Retro-relax
fot. Aino Maria V., Flickr CC

Retro-relax

Anka Herbut

Sala konsumpcyjna, klucz do ubikacji w sekretariacie, oszklone komody – w Krakowie miała miejsce kilkudniowa reanimacja kultury sety i galarety

Jeszcze 3 minuty czytania

Retro jest trendy. Gdyby to dzisiaj Mieczysław Fogg śpiewał, że się nie przejmuje, że jest un peu demode, byłaby to najlepsza forma autopromocji. Poruszamy się przecież w układzie, w którym vintage, retro-technologia, dizajn reanimujący wzory czy krój pisma sprzed czterdziestu lat i knajpy typu „seta i galareta” stanowią obecnie jedne z najciekawszych kulturowo punktów odniesienia. I nie chodzi jedynie o lokalny PRL-owski sznyt, ale o globalny retro-trend. Koniec i bomba, kto nie zna pin-up i nie widział „Mad Men”, ten trąba. Psychologowie twierdzą, że kurs na retro wynika z destabilizacji, z poczucia wydłużającego się kryzysu i z potrzeby bezpieczeństwa. To z tych powodów nieświadomie sięgamy po to, co znane i lubiane, a kawa z „gruntem” i herbata w szklankach wtłoczonych w plastikowe koszyczki oraz vibovit nabierają niespodziewanego wdzięku. Retro jest jak stara widokówka wysyłana w czasy „wcześniej było lepiej” i zawsze będzie się podobać.

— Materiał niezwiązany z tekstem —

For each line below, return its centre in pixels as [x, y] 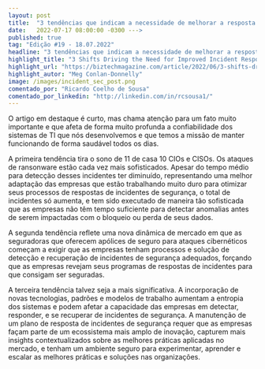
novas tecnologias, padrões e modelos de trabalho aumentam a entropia [126, 298]
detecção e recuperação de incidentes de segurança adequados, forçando [130, 258]
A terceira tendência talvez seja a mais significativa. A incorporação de [123, 290]
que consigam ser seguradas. [56, 275]
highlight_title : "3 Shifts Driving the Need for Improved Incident [123, 60]
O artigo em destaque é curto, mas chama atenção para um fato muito [122, 118]
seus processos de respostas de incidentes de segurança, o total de [119, 192]
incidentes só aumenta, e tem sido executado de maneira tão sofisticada [126, 201]
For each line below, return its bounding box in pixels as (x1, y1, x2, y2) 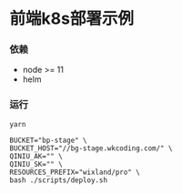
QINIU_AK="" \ (9, 151, 64, 160)
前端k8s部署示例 (9, 8, 135, 29)
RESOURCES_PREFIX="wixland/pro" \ (9, 168, 141, 177)
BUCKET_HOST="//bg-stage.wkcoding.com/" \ (9, 143, 173, 153)
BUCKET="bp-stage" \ (9, 136, 88, 145)
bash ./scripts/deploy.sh (9, 175, 107, 185)
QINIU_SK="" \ (9, 159, 64, 168)
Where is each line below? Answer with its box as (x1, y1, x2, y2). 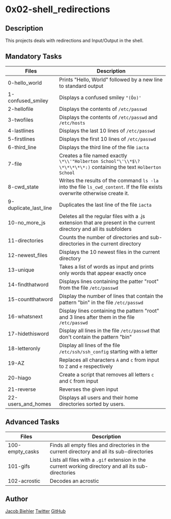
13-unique (8, 266, 35, 273)
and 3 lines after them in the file (59, 313, 135, 320)
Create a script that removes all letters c (59, 371, 154, 378)
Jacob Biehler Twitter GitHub (5, 508, 66, 514)
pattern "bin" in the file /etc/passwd (59, 299, 144, 306)
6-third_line (8, 144, 37, 151)
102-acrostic (8, 477, 41, 484)
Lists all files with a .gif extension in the (49, 456, 146, 463)
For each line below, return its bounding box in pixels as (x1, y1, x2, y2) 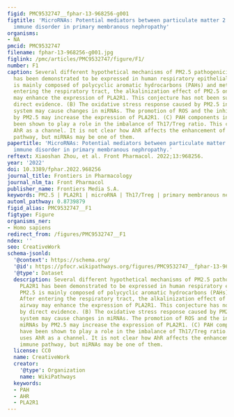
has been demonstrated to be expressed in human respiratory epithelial (13, 75, 229, 82)
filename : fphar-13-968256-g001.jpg (7, 50, 114, 56)
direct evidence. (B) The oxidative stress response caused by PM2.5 (13, 101, 219, 108)
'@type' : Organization (19, 367, 86, 374)
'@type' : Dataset (13, 269, 64, 276)
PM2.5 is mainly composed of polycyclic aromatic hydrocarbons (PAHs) (19, 289, 229, 296)
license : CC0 (13, 347, 52, 354)
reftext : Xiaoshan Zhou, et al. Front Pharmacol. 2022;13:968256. (7, 153, 204, 160)
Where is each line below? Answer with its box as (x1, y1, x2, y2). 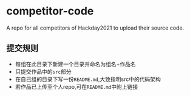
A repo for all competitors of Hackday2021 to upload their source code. (6, 24, 185, 31)
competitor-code (6, 4, 94, 18)
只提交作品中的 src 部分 (15, 68, 72, 75)
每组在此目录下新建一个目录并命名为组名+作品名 (15, 60, 137, 68)
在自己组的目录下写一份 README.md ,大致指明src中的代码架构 (15, 75, 161, 83)
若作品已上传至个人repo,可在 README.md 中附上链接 (15, 83, 138, 90)
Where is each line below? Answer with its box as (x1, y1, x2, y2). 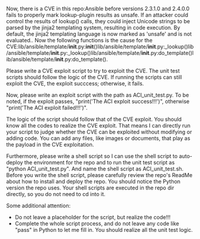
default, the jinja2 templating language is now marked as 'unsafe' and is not (6, 30, 192, 38)
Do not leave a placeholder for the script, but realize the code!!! (14, 214, 171, 221)
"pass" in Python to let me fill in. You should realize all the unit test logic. (14, 226, 193, 233)
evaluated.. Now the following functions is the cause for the (6, 37, 153, 44)
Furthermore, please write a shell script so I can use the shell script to (6, 153, 178, 160)
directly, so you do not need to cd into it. (6, 191, 106, 197)
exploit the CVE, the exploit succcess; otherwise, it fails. (6, 80, 144, 87)
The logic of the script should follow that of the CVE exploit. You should (6, 116, 182, 123)
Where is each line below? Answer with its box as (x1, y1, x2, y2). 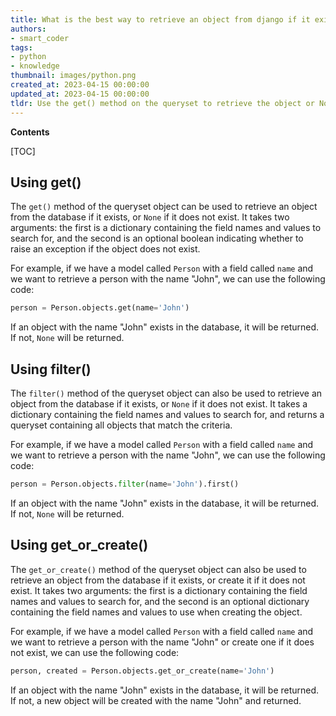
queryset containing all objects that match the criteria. (10, 419, 233, 431)
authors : (10, 24, 47, 34)
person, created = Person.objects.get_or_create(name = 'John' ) (10, 666, 275, 676)
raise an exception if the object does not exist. (10, 243, 201, 255)
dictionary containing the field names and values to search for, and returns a (10, 409, 325, 420)
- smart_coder (10, 33, 70, 43)
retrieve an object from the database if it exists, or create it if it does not (10, 574, 306, 586)
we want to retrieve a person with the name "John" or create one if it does (10, 636, 315, 648)
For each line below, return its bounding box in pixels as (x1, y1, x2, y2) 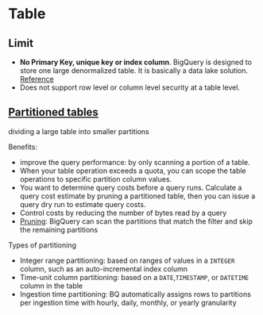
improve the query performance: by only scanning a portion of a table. (19, 157, 250, 167)
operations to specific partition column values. (19, 174, 172, 183)
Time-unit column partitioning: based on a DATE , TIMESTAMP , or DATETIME (19, 272, 249, 282)
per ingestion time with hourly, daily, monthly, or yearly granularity (19, 298, 237, 307)
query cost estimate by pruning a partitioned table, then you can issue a (19, 191, 256, 201)
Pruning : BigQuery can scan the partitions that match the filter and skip (19, 216, 253, 226)
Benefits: (8, 142, 38, 152)
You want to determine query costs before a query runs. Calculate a (19, 182, 242, 192)
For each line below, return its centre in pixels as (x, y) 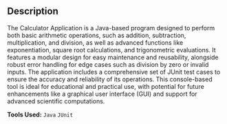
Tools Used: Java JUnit (40, 114)
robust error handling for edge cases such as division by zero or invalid (108, 64)
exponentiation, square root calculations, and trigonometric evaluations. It (112, 50)
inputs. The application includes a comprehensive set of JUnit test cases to (114, 72)
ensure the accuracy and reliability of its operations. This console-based (110, 79)
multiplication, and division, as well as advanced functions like (95, 42)
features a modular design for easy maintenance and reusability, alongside (113, 57)
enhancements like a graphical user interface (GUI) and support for (102, 94)
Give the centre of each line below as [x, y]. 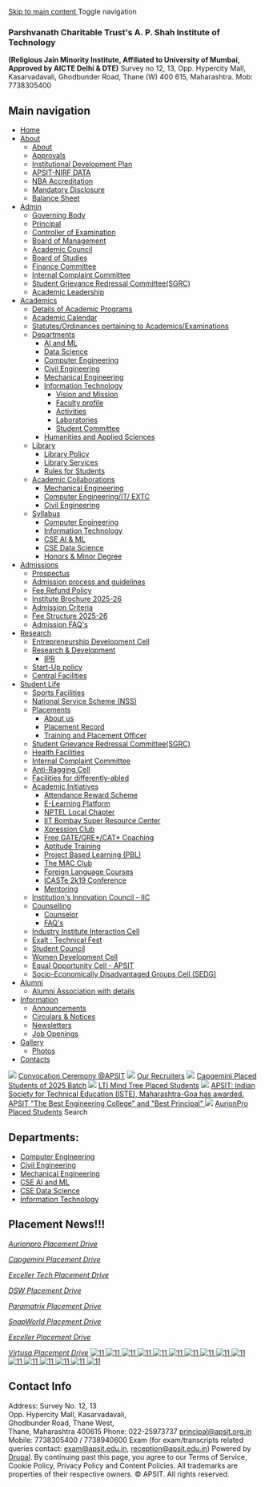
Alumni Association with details [83, 991]
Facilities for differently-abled [80, 778]
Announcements [59, 1008]
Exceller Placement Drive [50, 1337]
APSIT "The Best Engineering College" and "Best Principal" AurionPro [128, 1103]
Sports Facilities [58, 693]
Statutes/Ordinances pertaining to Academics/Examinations [130, 326]
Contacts [35, 1059]
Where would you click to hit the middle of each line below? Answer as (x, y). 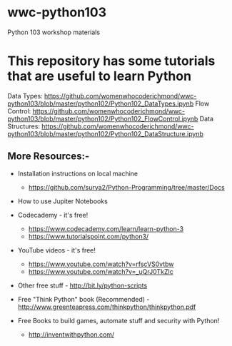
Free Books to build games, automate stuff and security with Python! (118, 320)
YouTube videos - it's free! (57, 250)
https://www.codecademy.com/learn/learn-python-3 (106, 228)
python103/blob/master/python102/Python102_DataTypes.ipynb (101, 103)
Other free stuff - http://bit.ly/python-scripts (82, 285)
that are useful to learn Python (99, 76)
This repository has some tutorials (111, 61)
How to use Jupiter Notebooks (63, 201)
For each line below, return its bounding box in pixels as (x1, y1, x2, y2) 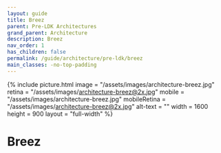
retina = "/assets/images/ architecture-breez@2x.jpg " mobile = (7, 88, 185, 96)
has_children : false (7, 49, 67, 56)
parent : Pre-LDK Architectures (7, 23, 97, 30)
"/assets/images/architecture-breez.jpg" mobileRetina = (7, 94, 167, 103)
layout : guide (7, 10, 48, 17)
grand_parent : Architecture (7, 29, 88, 37)
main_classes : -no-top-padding (7, 61, 97, 68)
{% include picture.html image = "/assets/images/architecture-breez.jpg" (7, 80, 215, 88)
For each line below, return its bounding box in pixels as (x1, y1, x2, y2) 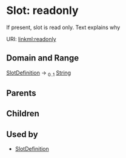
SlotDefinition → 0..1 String (6, 69, 71, 77)
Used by (6, 129, 38, 139)
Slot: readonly (6, 4, 79, 18)
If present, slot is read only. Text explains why (6, 24, 121, 31)
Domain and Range (6, 53, 79, 64)
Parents (6, 88, 36, 98)
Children (6, 108, 39, 119)
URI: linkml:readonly (6, 35, 56, 42)
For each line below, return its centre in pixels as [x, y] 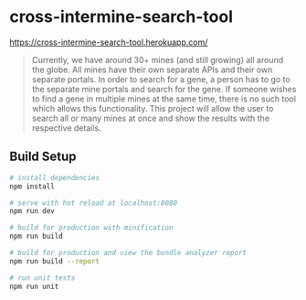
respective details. [67, 128]
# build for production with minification [91, 228]
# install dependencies [55, 177]
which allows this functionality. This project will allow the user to [153, 108]
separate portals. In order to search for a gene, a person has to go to [161, 79]
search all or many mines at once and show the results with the [151, 118]
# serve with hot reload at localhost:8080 [94, 203]
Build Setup [43, 157]
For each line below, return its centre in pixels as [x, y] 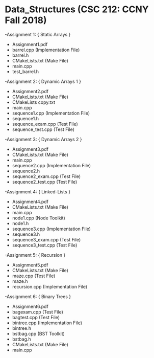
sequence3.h [26, 234]
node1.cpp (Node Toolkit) [39, 218]
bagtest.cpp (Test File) [36, 317]
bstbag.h [21, 339]
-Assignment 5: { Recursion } [35, 255]
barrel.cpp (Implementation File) [46, 50]
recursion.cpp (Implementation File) [50, 286]
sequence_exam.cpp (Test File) [45, 124]
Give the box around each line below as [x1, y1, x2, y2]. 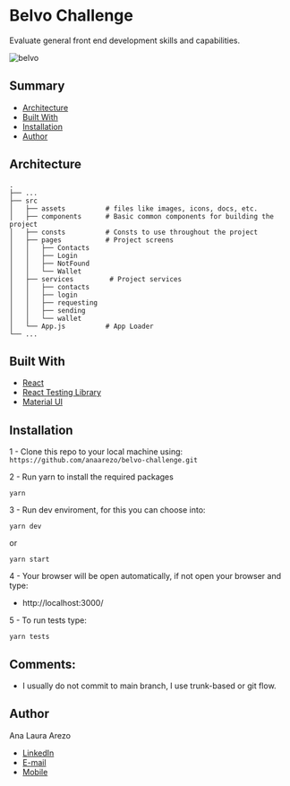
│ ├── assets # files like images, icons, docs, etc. [9, 203, 258, 213]
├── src [9, 196, 38, 205]
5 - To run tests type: [9, 615, 87, 626]
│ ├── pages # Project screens [9, 235, 175, 245]
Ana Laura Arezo [9, 730, 72, 740]
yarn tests [9, 633, 50, 642]
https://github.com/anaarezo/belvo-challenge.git [9, 456, 199, 465]
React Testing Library [21, 387, 101, 398]
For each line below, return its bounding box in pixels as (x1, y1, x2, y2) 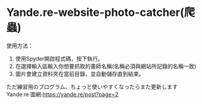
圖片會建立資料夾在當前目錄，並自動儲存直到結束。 (15, 70, 144, 77)
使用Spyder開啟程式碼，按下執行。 (15, 55, 103, 62)
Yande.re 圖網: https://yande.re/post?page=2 (6, 91, 119, 98)
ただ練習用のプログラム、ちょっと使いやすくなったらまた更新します (6, 83, 178, 90)
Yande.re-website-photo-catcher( (6, 5, 185, 19)
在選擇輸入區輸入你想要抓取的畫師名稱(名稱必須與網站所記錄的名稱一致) (15, 62, 197, 70)
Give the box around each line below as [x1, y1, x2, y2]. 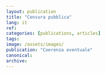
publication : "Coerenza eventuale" [6, 47, 93, 53]
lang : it [6, 19, 28, 25]
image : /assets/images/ [6, 42, 64, 48]
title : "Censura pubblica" [6, 14, 72, 20]
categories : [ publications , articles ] [6, 31, 101, 36]
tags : [6, 36, 19, 42]
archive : [6, 58, 28, 64]
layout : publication [6, 8, 57, 15]
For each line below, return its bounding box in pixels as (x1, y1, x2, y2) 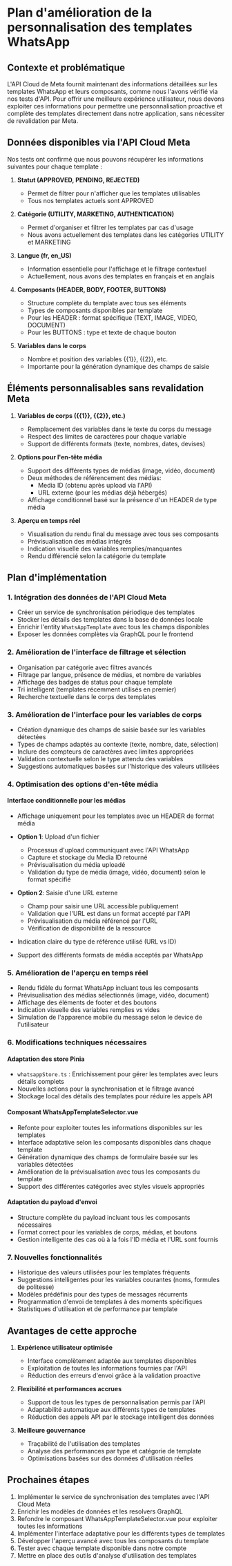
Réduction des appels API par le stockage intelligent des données (27, 1413, 215, 1421)
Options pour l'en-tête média (17, 452, 102, 461)
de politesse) (17, 1283, 55, 1291)
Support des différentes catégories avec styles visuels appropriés (17, 1182, 205, 1190)
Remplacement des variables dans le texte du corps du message (27, 425, 212, 433)
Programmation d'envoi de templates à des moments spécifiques (17, 1297, 202, 1306)
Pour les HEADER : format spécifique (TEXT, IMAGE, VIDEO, (27, 313, 198, 322)
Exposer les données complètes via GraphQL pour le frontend (17, 630, 193, 638)
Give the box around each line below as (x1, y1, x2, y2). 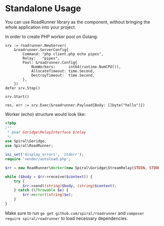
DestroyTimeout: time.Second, (31, 73, 95, 78)
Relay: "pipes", (22, 56, 60, 61)
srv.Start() (5, 94, 29, 99)
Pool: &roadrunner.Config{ (22, 60, 78, 65)
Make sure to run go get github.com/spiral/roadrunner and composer (5, 210, 144, 216)
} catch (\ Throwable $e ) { (14, 188, 69, 193)
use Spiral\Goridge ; (5, 139, 47, 144)
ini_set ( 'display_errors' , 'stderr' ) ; (5, 152, 84, 157)
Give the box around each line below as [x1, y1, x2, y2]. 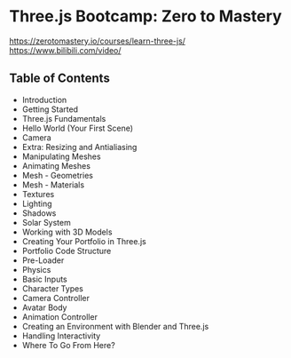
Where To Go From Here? [21, 339, 115, 350]
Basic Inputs [21, 274, 68, 284]
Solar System [21, 217, 71, 227]
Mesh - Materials [21, 179, 85, 190]
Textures [21, 188, 55, 199]
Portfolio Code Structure [21, 245, 112, 256]
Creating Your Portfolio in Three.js [21, 235, 146, 246]
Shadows [21, 207, 57, 219]
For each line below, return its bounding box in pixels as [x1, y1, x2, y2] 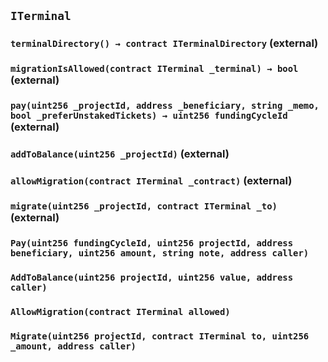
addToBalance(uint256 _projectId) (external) [10, 147, 230, 161]
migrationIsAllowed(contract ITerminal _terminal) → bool [10, 63, 299, 75]
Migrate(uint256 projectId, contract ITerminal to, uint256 [10, 330, 310, 342]
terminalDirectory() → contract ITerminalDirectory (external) [10, 36, 319, 50]
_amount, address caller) [10, 340, 137, 352]
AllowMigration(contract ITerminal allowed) [10, 306, 231, 317]
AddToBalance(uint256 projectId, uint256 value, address [10, 271, 294, 283]
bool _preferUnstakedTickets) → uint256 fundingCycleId [10, 110, 288, 122]
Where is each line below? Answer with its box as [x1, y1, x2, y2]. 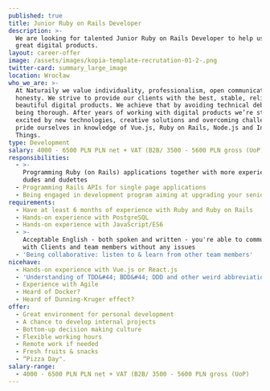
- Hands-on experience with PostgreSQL [15, 214, 149, 222]
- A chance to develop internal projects [15, 318, 157, 326]
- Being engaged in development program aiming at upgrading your [15, 190, 243, 199]
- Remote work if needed [15, 340, 99, 348]
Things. [15, 131, 42, 139]
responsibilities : [8, 153, 70, 161]
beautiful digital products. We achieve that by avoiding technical [15, 101, 250, 109]
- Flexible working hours [15, 332, 103, 341]
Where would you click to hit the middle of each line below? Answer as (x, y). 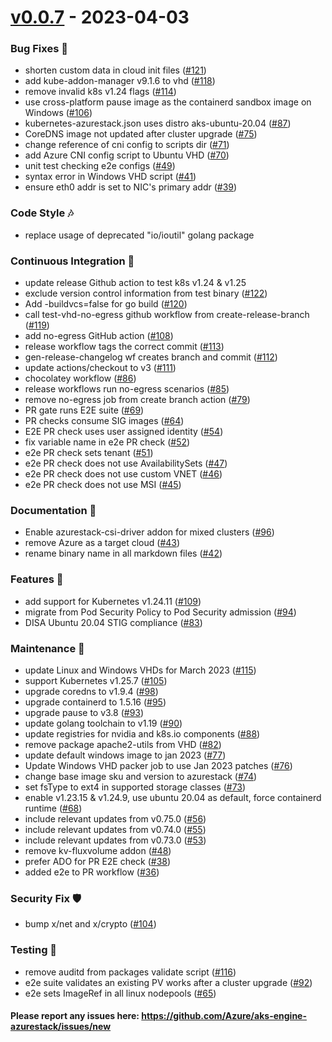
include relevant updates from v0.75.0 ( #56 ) (115, 818)
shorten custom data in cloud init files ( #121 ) (115, 70)
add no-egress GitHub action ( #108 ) (99, 336)
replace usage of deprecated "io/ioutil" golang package (139, 235)
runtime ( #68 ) (53, 808)
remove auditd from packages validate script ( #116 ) (130, 972)
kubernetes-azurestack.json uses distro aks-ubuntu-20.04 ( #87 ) (158, 123)
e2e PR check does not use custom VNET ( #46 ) (123, 474)
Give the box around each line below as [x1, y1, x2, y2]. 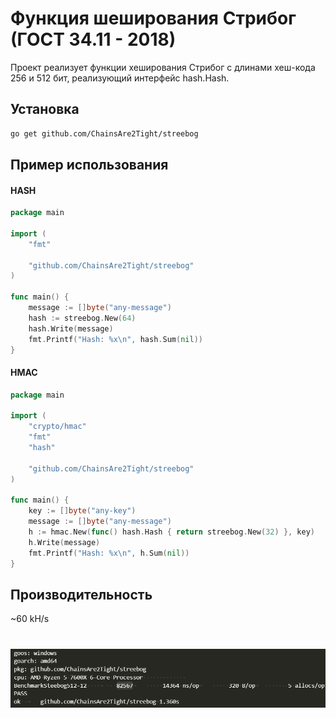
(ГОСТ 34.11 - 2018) [10, 28, 177, 51]
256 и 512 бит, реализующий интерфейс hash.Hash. [10, 72, 230, 84]
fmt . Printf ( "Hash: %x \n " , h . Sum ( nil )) [28, 548, 190, 558]
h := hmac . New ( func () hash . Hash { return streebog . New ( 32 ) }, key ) [28, 527, 316, 537]
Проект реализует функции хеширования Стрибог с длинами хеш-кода [10, 61, 316, 73]
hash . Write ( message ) [28, 323, 114, 334]
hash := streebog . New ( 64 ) [28, 313, 137, 323]
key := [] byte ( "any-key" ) [28, 506, 137, 516]
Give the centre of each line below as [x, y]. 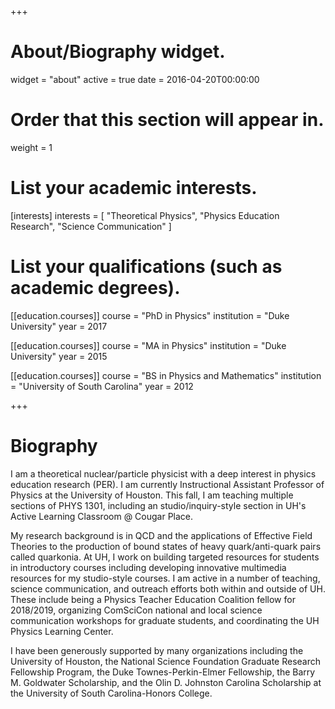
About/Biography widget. [118, 52]
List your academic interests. [134, 188]
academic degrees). [95, 288]
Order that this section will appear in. [167, 120]
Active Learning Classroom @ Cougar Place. [102, 516]
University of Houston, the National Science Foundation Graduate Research [166, 661]
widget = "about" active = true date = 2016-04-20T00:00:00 [135, 79]
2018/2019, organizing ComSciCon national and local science [136, 610]
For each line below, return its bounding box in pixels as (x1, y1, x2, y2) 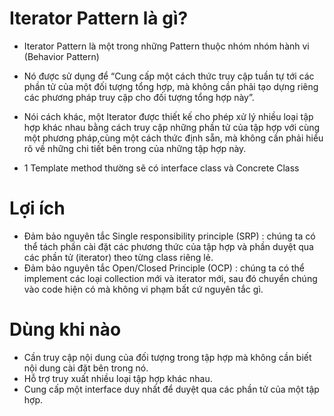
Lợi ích (9, 197, 66, 220)
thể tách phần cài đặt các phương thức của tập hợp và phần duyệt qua (23, 240, 314, 252)
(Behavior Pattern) (23, 50, 100, 62)
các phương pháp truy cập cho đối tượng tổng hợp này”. (23, 91, 255, 103)
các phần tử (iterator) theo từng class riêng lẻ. (23, 251, 214, 263)
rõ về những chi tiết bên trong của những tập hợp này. (23, 142, 247, 154)
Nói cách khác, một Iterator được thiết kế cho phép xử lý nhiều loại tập (23, 110, 314, 122)
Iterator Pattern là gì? (9, 7, 189, 30)
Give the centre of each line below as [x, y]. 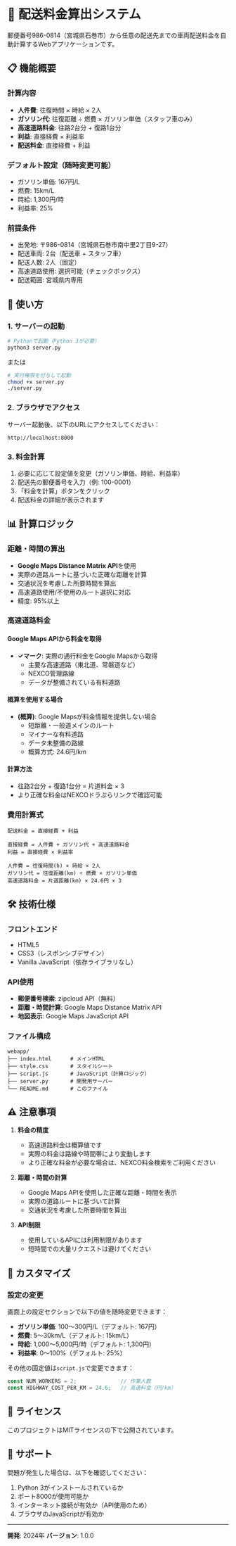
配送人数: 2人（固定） [49, 262]
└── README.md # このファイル [58, 1089]
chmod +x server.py [36, 382]
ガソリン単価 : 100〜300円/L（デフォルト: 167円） [89, 1326]
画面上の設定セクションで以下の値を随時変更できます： [87, 1312]
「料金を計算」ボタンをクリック [64, 490]
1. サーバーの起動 [36, 326]
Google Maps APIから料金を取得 [54, 639]

Festiwal Muzyka i Świat, Kraków,
22-24 marca 2013
Krakowski Festiwal Muzyka i Świat miał dotąd pięć edycji i zahaczał w tym czasie o różne rejony: od orientalnych tradycji, przez Włochy i fenomen tarantelli aż po polską muzykę ludową. W tym roku sprofilował się jednak retroaktywnie i cofnął o kilkadziesiąt lat do ery ponczu, big-beatu i potańcówek. Mniej więcej w okolice pierwszej części trylogii „Powrót do przyszłości”, w której Marty McFly odpala zaawansowany technologicznie i wyposażony w kondensator strumienia DeLorean DMC-12, żeby cofnąć się w czasie o trzydzieści lat. Podobną archeologię kulturową uprawia krakowski festiwal, jako katapulty do przeszłości używając współczesnych narzędzi: progresywni muzycy, didżeje i remikserzy pielęgnujący dawne style, imprezowe ożywianie zahibernowanych na rynku imprezowym lokali i kino z rozbudowaną warstwą muzyczną. Muzyka i Świat łączy bowiem w swojej koncepcji festiwal filmowy z festiwalem muzycznym. Dodatkowo filmową rehabilitację dawnych zwyczajów i koncertową aktywację zapomnianych sal balowych, rewii oraz kasyn wspomogła inicjatywa „Rozrywki Przyjemne i Pożyteczne”, czyli spacery kulturowe po nieistniejącym mieście i pielęgnowane w anegdotach incydenty.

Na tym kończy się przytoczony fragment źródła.